*Task details*
An exact restatement of all the data is required, with the pictures left out.
[Extracted material — start]
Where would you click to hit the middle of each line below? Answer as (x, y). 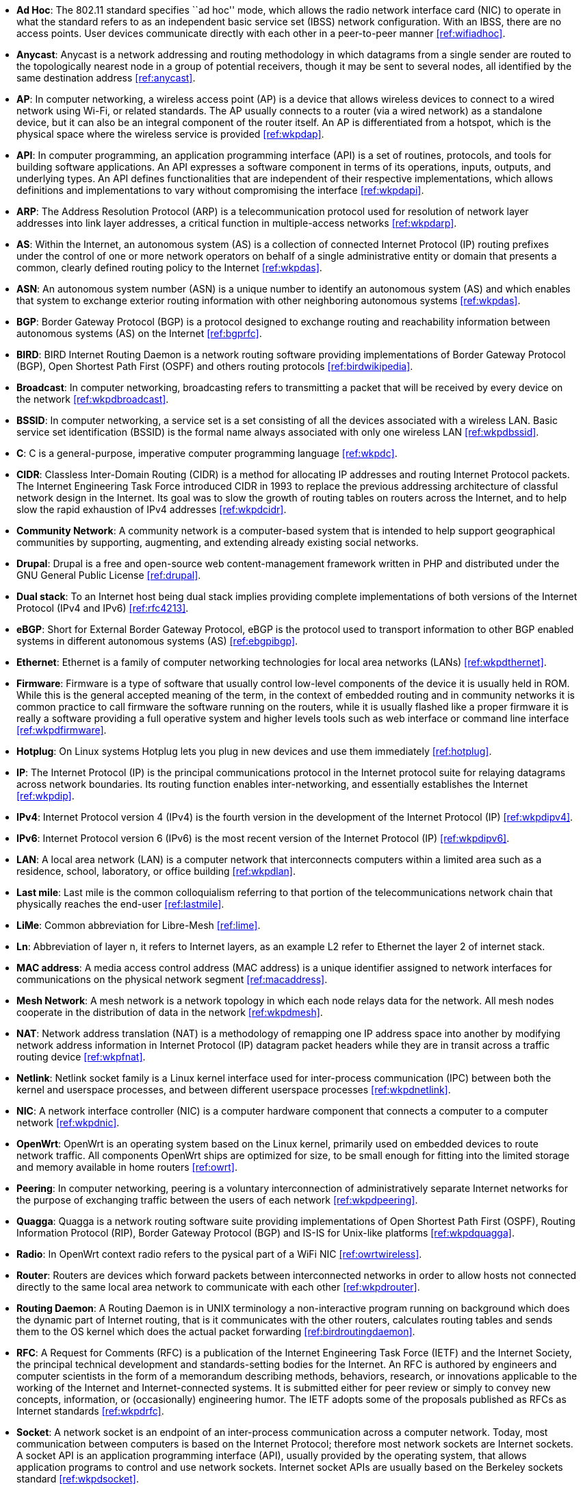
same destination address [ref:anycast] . (106, 78)
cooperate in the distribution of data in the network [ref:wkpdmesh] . (170, 1012)
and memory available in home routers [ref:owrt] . (127, 1167)
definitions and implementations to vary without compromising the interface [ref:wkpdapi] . (220, 190)
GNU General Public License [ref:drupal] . (109, 575)
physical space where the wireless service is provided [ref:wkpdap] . (170, 134)
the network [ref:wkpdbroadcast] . (93, 399)
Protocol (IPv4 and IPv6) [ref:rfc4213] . (103, 608)
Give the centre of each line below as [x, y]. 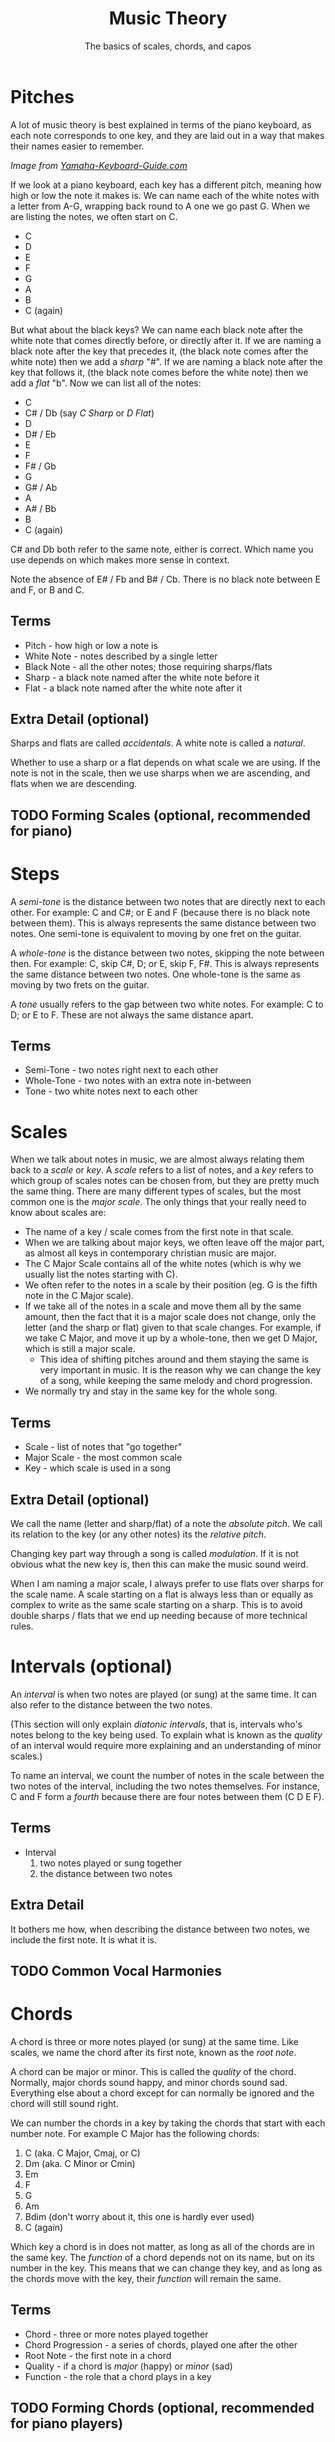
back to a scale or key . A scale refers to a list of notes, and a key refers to [162, 1170]
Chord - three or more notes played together [116, 2334]
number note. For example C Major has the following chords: [135, 2133]
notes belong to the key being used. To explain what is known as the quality [166, 1734]
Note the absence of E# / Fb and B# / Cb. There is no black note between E [165, 579]
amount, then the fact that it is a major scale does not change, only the [170, 1317]
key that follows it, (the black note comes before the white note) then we [159, 372]
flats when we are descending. [74, 784]
[Extracted material — finish]
*Solved problem*
Where would you click to hit the middle of each line below? Answer as (x, y). 
same destination address [ref:anycast] . (106, 78)
cooperate in the distribution of data in the network [ref:wkpdmesh] . (170, 1012)
and memory available in home routers [ref:owrt] . (127, 1167)
definitions and implementations to vary without compromising the interface [ref:wkpdapi] . (220, 190)
GNU General Public License [ref:drupal] . (109, 575)
physical space where the wireless service is provided [ref:wkpdap] . (170, 134)
the network [ref:wkpdbroadcast] . (93, 399)
Protocol (IPv4 and IPv6) [ref:rfc4213] . (103, 608)
Give the centre of each line below as [x, y]. 
back to a scale or key . A scale refers to a list of notes, and a key refers to [162, 1170]
Chord - three or more notes played together [116, 2334]
number note. For example C Major has the following chords: [135, 2133]
notes belong to the key being used. To explain what is known as the quality [166, 1734]
Note the absence of E# / Fb and B# / Cb. There is no black note between E [165, 579]
amount, then the fact that it is a major scale does not change, only the [170, 1317]
key that follows it, (the black note comes before the white note) then we [159, 372]
flats when we are descending. [74, 784]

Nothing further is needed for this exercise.